There appears to be a race when registering an implicit stream producer when it has multiple consumers that negotiate stream setup at different speeds. A Consumer can process an entire batch of events and become Inactive before the other Consumers finish handling the initial stream handshake. Subsequent batches that occur in the interim are effectively dropped for the faster Consumer. This issue is masked when using cache implementations that support rewind and time-based eviction like MemoryPooledCache, but is expressed dangerously when using the SimpleQueueCache which is designed to purge cache items as soon as they have been handled by all Consumers.

The Bug

When PersistentStreamPullingAgent starts registering itself as the producer of an Implicit stream for the first time it statically resolves the Consumers from the mappings in the ImplicitStreamPubSub.

It starts stream cursors for each of these consumers and waits for all of them to be finished (perform initial stream handshake) before setting a state flag on the StreamConsumerCollection.StreamRegistered.

The bug occurs when both these things happen:

  1. There are multiple Consumers and the time it takes them to initialize and perform the stream handshake differs.
  2. Additional batches of messages are pulled off the queue while this happens (i.e. while the producer is still registering).

This is the sequence:

  1. First batch pulled off the cache gets processed

  2. No stream data exists in the pubSubCache so the agent registers itself as the producer of the stream and starts the initial cursors

    else
    {
        RegisterStream(streamId, startToken, now).Ignore(); // if this is a new stream register as producer of stream in pub sub system
    }
    
  3. First Consumer (ConsumerFast) performs the initial handshake and processes the first batch to completion, making the cursor Inactive again. (e.g. StreamSequenceToken=1, Events=1,2,3)
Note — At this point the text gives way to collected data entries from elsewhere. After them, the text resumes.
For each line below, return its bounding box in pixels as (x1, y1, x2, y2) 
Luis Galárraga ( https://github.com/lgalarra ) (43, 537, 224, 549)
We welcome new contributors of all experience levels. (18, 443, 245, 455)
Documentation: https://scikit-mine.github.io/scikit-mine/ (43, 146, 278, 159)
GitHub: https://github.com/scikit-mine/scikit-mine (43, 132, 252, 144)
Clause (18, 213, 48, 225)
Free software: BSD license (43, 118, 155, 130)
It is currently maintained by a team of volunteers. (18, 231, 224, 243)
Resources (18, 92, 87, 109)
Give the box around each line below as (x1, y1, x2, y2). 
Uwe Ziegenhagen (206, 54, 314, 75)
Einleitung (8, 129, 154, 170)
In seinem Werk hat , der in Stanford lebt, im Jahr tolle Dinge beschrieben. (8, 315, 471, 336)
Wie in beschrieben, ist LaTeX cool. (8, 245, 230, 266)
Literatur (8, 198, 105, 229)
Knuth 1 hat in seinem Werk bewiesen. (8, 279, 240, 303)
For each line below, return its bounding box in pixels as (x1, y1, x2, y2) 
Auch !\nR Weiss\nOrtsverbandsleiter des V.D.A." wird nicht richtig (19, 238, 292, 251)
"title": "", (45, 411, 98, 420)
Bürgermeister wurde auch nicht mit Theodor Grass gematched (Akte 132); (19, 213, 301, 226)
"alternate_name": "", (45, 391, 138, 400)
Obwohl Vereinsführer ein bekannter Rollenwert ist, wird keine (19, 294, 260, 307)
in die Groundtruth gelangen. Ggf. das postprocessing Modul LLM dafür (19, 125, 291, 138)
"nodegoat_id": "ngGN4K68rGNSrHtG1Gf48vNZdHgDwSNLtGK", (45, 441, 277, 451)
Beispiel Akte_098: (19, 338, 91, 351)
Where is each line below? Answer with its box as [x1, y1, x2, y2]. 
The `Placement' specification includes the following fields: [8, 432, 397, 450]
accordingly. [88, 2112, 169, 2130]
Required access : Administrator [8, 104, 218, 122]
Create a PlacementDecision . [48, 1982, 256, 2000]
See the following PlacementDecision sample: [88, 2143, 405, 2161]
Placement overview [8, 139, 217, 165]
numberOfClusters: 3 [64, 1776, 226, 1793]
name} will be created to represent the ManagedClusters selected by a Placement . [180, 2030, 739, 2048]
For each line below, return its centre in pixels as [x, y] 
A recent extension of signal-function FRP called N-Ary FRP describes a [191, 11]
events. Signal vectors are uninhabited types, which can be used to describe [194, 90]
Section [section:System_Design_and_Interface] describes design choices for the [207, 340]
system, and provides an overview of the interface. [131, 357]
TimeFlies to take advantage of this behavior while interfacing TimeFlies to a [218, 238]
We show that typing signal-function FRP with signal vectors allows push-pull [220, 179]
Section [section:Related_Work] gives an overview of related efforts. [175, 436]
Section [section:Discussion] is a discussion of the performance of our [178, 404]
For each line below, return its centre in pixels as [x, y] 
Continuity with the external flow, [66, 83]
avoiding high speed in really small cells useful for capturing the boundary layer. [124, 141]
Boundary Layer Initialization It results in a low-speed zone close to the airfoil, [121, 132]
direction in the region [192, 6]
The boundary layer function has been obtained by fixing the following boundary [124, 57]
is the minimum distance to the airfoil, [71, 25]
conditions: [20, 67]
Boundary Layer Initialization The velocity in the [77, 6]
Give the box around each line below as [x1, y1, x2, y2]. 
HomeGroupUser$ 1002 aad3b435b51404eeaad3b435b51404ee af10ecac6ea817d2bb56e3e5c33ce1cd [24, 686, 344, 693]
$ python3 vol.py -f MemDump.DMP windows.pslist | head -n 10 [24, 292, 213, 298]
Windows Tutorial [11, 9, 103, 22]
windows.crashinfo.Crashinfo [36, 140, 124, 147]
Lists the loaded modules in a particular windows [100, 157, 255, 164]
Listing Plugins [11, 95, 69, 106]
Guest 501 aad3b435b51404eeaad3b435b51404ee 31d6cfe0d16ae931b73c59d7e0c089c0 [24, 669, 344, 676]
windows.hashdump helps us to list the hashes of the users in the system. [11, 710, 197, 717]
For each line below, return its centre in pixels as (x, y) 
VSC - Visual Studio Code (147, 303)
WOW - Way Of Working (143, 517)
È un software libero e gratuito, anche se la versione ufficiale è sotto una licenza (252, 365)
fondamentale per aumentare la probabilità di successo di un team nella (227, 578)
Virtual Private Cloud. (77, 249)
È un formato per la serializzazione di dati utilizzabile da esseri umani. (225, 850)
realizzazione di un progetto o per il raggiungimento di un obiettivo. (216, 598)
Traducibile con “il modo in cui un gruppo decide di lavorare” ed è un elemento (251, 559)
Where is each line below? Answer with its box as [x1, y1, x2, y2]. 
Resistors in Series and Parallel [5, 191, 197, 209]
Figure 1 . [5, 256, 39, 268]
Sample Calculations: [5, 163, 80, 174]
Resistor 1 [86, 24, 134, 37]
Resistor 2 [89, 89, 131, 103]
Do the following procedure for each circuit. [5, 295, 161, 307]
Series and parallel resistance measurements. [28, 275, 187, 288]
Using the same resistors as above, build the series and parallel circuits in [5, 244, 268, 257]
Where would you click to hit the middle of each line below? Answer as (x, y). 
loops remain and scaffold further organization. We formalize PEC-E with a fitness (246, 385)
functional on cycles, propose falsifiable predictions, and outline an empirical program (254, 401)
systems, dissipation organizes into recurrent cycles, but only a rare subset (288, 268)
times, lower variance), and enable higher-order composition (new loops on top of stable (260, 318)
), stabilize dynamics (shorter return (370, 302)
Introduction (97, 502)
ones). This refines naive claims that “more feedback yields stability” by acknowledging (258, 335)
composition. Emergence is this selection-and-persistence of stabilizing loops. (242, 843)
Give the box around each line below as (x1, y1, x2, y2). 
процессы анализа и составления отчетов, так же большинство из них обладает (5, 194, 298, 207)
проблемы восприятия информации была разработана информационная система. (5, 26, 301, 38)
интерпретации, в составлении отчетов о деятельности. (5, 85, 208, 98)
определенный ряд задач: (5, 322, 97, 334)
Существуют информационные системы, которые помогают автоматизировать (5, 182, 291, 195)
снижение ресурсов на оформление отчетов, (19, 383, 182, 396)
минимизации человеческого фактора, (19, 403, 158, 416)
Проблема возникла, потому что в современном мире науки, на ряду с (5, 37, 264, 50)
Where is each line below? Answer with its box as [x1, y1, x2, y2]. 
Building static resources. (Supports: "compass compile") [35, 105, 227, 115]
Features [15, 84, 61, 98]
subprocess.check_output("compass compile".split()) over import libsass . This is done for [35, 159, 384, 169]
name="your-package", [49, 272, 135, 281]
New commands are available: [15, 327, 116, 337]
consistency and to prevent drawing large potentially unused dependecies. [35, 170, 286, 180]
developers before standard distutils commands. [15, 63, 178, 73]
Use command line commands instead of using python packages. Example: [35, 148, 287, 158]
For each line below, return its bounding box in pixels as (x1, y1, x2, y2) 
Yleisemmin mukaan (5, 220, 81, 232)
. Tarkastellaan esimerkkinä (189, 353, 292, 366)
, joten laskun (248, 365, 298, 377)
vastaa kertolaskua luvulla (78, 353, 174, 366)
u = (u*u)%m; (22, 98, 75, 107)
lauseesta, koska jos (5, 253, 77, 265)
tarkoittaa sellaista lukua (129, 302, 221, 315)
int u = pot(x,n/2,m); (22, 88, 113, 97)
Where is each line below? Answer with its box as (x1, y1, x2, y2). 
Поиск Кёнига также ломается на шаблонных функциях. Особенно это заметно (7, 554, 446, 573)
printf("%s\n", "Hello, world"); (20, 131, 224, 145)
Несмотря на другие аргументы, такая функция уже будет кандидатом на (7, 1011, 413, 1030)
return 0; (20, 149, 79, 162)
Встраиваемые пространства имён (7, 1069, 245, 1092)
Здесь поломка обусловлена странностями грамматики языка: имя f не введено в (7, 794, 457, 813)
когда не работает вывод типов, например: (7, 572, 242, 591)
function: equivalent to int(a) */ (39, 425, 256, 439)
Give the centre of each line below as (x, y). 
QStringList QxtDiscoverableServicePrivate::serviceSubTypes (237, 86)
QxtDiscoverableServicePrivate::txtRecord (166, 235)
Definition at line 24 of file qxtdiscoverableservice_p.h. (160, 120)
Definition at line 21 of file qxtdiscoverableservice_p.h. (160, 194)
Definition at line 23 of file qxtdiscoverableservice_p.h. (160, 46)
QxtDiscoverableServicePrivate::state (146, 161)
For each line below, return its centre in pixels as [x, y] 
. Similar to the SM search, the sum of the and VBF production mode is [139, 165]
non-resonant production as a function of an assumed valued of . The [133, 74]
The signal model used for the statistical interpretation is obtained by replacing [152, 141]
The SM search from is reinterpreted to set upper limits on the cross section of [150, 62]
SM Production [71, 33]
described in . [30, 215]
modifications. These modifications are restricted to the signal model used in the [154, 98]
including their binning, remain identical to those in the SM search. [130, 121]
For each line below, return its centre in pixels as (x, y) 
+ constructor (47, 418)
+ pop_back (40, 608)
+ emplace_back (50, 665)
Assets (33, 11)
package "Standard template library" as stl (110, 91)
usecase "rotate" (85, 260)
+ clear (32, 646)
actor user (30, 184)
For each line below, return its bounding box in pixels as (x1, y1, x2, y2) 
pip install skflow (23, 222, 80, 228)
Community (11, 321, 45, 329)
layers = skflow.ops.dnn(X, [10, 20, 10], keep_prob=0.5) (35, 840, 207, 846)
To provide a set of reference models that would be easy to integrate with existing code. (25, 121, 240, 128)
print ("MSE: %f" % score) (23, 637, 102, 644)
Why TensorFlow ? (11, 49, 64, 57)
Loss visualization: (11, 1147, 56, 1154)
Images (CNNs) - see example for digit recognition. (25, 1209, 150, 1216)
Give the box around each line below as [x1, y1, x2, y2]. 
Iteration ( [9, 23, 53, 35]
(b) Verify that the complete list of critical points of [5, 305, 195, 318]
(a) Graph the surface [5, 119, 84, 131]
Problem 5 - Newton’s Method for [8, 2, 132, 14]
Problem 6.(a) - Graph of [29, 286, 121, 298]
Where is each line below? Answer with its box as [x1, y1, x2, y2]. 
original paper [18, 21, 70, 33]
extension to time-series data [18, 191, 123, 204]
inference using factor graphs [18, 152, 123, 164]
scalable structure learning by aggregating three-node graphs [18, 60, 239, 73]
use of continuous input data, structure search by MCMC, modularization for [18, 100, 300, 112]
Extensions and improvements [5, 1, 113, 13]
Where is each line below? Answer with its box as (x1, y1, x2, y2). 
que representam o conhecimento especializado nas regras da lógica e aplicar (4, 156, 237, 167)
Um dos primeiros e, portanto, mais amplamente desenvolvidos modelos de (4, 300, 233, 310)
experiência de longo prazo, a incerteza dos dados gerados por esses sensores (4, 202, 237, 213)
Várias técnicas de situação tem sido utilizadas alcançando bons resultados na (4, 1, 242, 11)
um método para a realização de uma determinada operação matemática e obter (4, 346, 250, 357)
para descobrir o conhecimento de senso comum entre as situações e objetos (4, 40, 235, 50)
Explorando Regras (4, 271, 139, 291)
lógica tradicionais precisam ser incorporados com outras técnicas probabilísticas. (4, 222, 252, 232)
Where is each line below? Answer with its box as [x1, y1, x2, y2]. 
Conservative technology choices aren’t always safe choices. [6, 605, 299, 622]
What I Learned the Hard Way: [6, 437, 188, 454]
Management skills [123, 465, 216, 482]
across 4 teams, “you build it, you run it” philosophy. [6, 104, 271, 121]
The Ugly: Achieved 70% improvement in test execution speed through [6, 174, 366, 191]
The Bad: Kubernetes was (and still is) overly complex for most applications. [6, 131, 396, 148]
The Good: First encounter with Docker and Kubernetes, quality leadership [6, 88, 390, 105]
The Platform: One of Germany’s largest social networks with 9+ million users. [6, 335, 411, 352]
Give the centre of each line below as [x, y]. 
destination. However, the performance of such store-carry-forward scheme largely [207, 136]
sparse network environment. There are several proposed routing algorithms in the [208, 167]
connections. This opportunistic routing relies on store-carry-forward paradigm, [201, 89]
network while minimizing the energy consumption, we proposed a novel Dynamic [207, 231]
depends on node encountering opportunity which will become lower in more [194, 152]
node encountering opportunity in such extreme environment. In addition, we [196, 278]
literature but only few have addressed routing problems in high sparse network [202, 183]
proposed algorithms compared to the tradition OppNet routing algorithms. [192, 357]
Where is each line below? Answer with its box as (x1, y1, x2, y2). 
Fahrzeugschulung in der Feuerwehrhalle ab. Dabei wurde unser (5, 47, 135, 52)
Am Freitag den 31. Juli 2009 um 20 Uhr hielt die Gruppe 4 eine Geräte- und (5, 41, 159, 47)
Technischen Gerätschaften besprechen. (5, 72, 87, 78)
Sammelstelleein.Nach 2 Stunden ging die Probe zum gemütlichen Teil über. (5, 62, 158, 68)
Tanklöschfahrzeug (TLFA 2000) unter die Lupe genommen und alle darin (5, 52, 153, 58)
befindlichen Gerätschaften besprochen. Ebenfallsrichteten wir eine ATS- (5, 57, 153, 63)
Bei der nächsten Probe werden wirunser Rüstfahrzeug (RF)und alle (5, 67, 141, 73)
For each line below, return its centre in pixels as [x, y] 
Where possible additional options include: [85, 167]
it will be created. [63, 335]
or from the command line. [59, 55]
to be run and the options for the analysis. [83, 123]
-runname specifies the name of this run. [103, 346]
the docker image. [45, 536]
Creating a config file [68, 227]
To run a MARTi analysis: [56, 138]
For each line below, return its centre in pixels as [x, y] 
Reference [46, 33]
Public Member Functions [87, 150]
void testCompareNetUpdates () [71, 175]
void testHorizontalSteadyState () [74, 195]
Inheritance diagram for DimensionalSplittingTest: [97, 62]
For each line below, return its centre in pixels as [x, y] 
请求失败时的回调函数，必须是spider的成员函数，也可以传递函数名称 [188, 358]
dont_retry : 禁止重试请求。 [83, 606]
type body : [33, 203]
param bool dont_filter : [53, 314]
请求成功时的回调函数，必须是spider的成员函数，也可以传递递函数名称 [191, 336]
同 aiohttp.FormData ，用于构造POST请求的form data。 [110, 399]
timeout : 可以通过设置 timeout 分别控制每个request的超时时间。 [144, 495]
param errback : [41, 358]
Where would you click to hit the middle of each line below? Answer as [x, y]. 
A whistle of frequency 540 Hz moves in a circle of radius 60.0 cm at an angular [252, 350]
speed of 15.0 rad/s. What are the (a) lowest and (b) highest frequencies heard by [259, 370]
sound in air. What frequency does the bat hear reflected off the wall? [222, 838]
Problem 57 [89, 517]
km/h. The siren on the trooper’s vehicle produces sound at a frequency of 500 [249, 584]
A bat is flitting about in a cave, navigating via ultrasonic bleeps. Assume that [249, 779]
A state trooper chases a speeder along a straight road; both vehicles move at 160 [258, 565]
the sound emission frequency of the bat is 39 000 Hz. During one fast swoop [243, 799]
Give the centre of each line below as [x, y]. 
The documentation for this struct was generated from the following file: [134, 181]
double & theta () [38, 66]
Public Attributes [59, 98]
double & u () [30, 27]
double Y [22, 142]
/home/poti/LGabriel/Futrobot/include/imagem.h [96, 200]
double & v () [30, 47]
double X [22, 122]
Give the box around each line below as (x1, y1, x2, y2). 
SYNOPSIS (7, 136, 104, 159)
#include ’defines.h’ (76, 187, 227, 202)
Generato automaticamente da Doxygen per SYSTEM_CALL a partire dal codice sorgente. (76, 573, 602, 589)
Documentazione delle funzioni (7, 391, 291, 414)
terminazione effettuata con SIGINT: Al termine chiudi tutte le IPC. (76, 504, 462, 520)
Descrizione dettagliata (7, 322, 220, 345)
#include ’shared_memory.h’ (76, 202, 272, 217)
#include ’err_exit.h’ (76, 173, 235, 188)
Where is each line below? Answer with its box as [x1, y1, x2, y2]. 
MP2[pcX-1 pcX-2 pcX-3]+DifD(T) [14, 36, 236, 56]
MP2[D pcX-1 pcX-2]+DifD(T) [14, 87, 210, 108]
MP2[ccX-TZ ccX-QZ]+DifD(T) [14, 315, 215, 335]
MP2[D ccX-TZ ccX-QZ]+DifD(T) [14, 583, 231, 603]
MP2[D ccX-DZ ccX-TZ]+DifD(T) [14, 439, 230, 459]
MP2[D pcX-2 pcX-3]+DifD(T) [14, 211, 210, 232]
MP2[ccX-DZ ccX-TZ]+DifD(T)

  4. Second Consumer (ConsumerSlow) is still activating and doing the handshake

  5. Second batch (e.g. StreamSequenceToken=2, Events=4,5,6) is pulled off the queue but because stream registration has started but not completed and the ConsumerFast's cursor is Inactive, ReadFromQueue effectively does nothing.

    else
    {
        if(this.logger.IsEnabled(LogLevel.Debug))
            this.logger.LogDebug(
                $"Pulled new messages in stream {streamId} from the queue, but pulling agent haven't succeeded in" +
                                                $"RegisterStream yet, will start deliver on this stream after RegisterStream succeeded");
    }
    
  6. ConsumerSlow finishes handshake, the stream is registered, StreamConsumerCollection.StreamRegistered is set to True.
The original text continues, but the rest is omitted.